Data for analysis:
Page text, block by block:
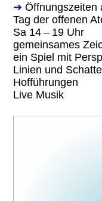
➔ Öffnungszeiten
Tag der offenen
Sa 14 – 19 Uhr
gemeinsames
ein Spiel mit
Linien und
Hofführungen
Live Musik
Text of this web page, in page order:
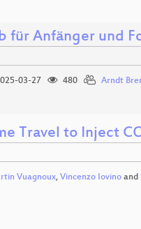
für Anfänger und
03-27 480 Arndt
Travel to Inject
Vuagnoux, Vincenzo Iovinoand
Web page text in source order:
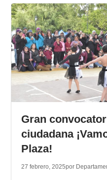
Gran
ciudadana
Plaza!
27 febrero, 2025por
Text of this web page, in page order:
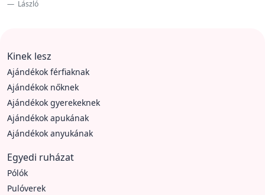
László
Kinek lesz
Ajándékok férfiaknak
Ajándékok nőknek
Ajándékok gyerekeknek
Ajándékok apukának
Ajándékok anyukának
Egyedi ruházat
Pólók
Pulóverek
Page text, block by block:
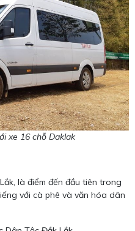
xe 16 chỗ Daklak
là điểm đến đầu tiên trong
với cà phê và văn hóa dân
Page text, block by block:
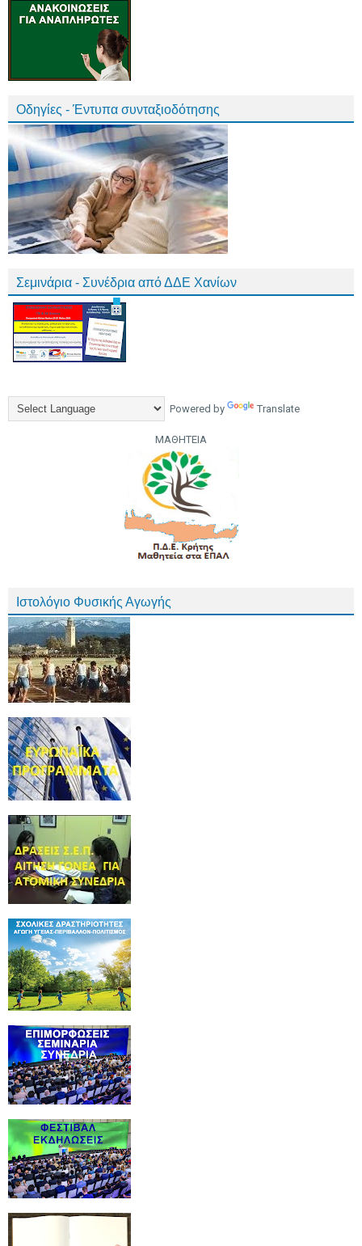
Οδηγίες - Έντυπα συνταξιοδότησης
Σεμινάρια - Συνέδρια από ΔΔΕ Χανίων
Powered by Translate
ΜΑΘΗΤΕΙΑ
Ιστολόγιο Φυσικής Αγωγής
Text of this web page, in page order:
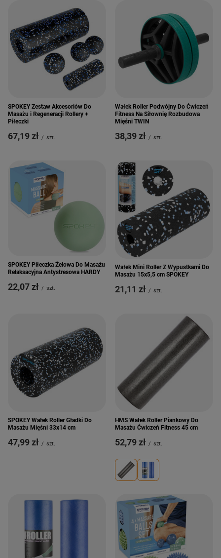
SPOKEY Zestaw Akcesoriów Do
Masażu i Regeneracji Rollery +
Piłeczki
67,19 zł / szt.
Wałek Roller Podwójny Do Ćwiczeń
Fitness Na Siłownię Rozbudowa
Mięśni TWIN
38,39 zł / szt.
SPOKEY Piłeczka Żelowa Do Masażu
Relaksacyjna Antystresowa HARDY
22,07 zł / szt.
Wałek Mini Roller Z Wypustkami Do
Masażu 15x5,5 cm SPOKEY
21,11 zł / szt.
SPOKEY Wałek Roller Gładki Do
Masażu Mięśni 33x14 cm
47,99 zł / szt.
HMS Wałek Roller Piankowy Do
Masażu Ćwiczeń Fitness 45 cm
52,79 zł / szt.
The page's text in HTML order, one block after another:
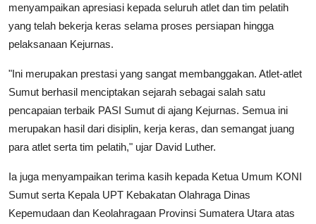
menyampaikan apresiasi kepada seluruh atlet dan tim pelatih
yang telah bekerja keras selama proses persiapan hingga
pelaksanaan Kejurnas.
"Ini merupakan prestasi yang sangat membanggakan. Atlet-atlet
Sumut berhasil menciptakan sejarah sebagai salah satu
pencapaian terbaik PASI Sumut di ajang Kejurnas. Semua ini
merupakan hasil dari disiplin, kerja keras, dan semangat juang
para atlet serta tim pelatih," ujar David Luther.
Ia juga menyampaikan terima kasih kepada Ketua Umum KONI
Sumut serta Kepala UPT Kebakatan Olahraga Dinas
Kepemudaan dan Keolahragaan Provinsi Sumatera Utara atas
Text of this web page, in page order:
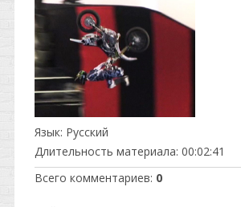
Язык: Русский
Длительность материала: 00:02:41
Всего комментариев: 0
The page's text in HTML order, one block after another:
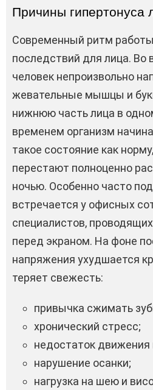
Причины
Современный ритм
последствий для лица. Во
человек непроизвольно
жевательные мышцы и
нижнюю часть лица в
временем организм
такое состояние как
перестают полноценно
ночью. Особенно часто
встречается у офисных
специалистов,
перед экраном. На фоне
напряжения ухудшается
теряет свежесть:
привычка сжимать
хронический стресс;
недостаток движения
нарушение осанки;
нагрузка на шею и
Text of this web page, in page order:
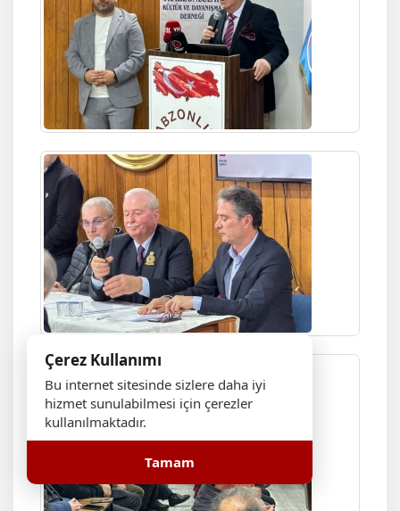
Çerez Kullanımı
Bu internet sitesinde sizlere daha iyi
hizmet sunulabilmesi için çerezler
kullanılmaktadır.
Tamam
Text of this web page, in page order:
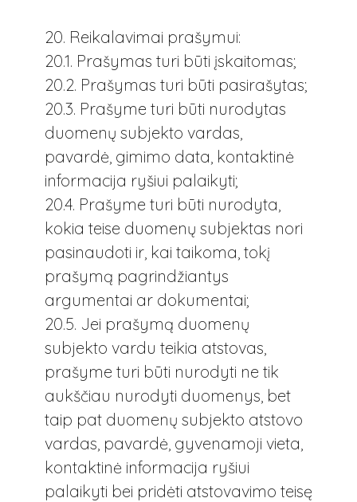
20. Reikalavimai prašymui:
20.1. Prašymas turi būti įskaitomas;
20.2. Prašymas turi būti pasirašytas;
20.3. Prašyme turi būti nurodytas
duomenų subjekto vardas,
pavardė, gimimo data, kontaktinė
informacija ryšiui palaikyti;
20.4. Prašyme turi būti nurodyta,
kokia teise duomenų subjektas nori
pasinaudoti ir, kai taikoma, tokį
prašymą pagrindžiantys
argumentai ar dokumentai;
20.5. Jei prašymą duomenų
subjekto vardu teikia atstovas,
prašyme turi būti nurodyti ne tik
aukščiau nurodyti duomenys, bet
taip pat duomenų subjekto atstovo
vardas, pavardė, gyvenamoji vieta,
kontaktinė informacija ryšiui
palaikyti bei pridėti atstovavimo teisę

Problem description: Write out exactly the lines of the entries above that run from the line containing "20.5. Jei prašymą duomenų" through the last line, including both.

Response to the exercise:
20.5. Jei prašymą duomenų
subjekto vardu teikia atstovas,
prašyme turi būti nurodyti ne tik
aukščiau nurodyti duomenys, bet
taip pat duomenų subjekto atstovo
vardas, pavardė, gyvenamoji vieta,
kontaktinė informacija ryšiui
palaikyti bei pridėti atstovavimo teisę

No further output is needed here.